(Dataset excerpts)
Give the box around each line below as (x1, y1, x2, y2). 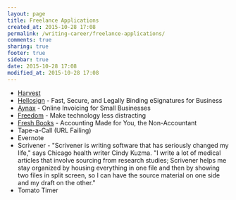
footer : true (7, 50, 46, 57)
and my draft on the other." (17, 178, 97, 187)
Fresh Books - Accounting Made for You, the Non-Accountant (17, 118, 197, 127)
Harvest (17, 89, 41, 97)
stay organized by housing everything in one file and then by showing (17, 163, 220, 172)
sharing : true (7, 43, 49, 50)
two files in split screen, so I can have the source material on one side (17, 170, 221, 180)
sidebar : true (7, 56, 49, 63)
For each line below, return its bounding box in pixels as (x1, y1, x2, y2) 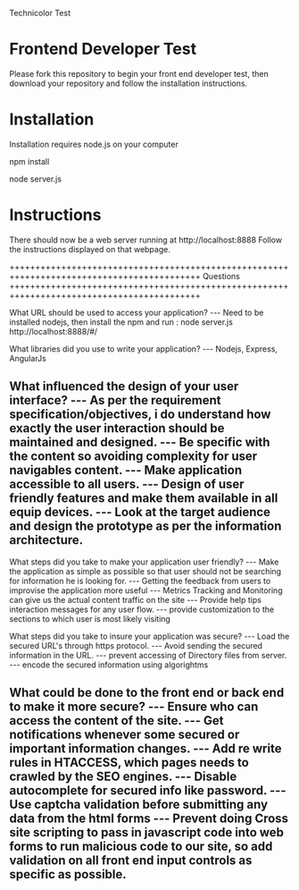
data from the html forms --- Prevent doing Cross (9, 811, 288, 826)
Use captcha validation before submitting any (9, 797, 269, 812)
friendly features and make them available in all (9, 491, 278, 506)
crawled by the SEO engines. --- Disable (9, 769, 237, 784)
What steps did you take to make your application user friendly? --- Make (9, 556, 279, 567)
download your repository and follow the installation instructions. (9, 78, 248, 89)
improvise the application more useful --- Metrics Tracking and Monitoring (9, 585, 283, 596)
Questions (202, 270, 241, 281)
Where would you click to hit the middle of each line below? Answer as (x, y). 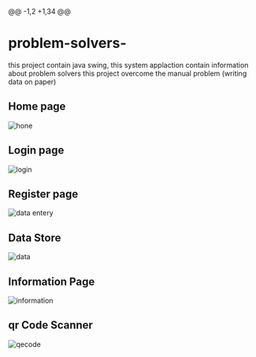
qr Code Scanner (50, 325)
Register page (43, 193)
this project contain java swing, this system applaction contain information (128, 65)
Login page (36, 150)
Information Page (52, 282)
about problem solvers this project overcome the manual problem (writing (128, 73)
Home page (37, 107)
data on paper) (32, 81)
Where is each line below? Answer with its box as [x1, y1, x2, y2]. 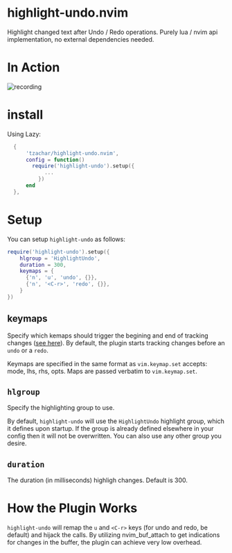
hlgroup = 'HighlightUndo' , [19, 255, 100, 262]
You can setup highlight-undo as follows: [7, 235, 126, 243]
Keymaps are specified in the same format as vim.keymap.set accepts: [7, 359, 208, 368]
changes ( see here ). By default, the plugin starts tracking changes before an [7, 338, 225, 347]
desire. [7, 439, 27, 447]
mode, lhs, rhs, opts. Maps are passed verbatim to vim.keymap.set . [7, 367, 197, 375]
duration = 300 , [19, 261, 67, 268]
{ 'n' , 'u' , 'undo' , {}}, [25, 274, 98, 281]
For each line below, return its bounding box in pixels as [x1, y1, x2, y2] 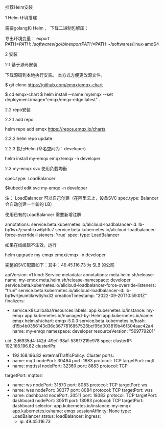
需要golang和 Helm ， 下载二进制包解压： [5, 25, 89, 31]
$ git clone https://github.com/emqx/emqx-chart [5, 82, 103, 87]
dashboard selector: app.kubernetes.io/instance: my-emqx [12, 403, 131, 408]
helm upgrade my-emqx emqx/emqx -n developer [5, 252, 106, 258]
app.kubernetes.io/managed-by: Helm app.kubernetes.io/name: [24, 313, 154, 318]
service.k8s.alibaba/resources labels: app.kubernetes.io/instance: [12, 307, 145, 313]
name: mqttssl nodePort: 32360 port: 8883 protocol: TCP [12, 363, 128, 369]
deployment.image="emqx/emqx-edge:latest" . [5, 97, 100, 102]
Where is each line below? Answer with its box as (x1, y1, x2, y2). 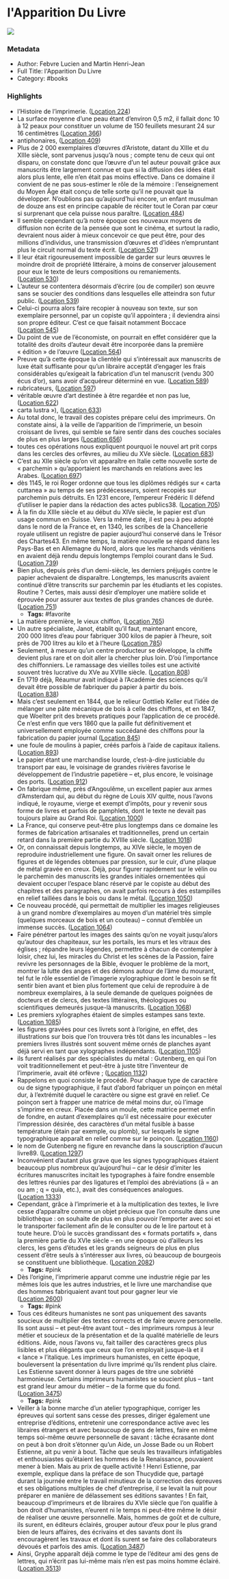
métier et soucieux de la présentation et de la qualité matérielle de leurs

WHAT THE TASK ASKS:
Look for the word "make". Copy out every line of the data that has it.

WRITTEN RESPONSE:
friendly features and make them available in all (9, 491, 278, 506)
What steps did you take to make your application user friendly? --- Make (9, 556, 279, 567)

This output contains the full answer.